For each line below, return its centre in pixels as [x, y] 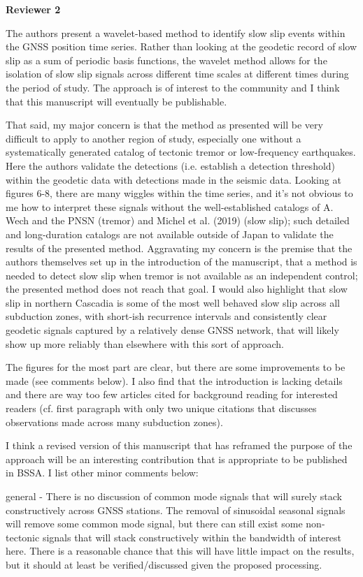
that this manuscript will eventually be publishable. [116, 101]
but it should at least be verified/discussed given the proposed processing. [164, 564]
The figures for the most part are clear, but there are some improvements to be [176, 367]
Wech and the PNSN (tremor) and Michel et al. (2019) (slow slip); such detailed [178, 220]
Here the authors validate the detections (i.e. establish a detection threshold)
···
Aim of the exercise:
Print the line with "but it should" and every line after it in the entries above, exactly as written. Leave out all other lines.

Reply to the task:
but it should at least be verified/discussed given the proposed processing. [164, 564]
The figures for the most part are clear, but there are some improvements to be [176, 367]
Wech and the PNSN (tremor) and Michel et al. (2019) (slow slip); such detailed [178, 220]
Here the authors validate the detections (i.e. establish a detection threshold)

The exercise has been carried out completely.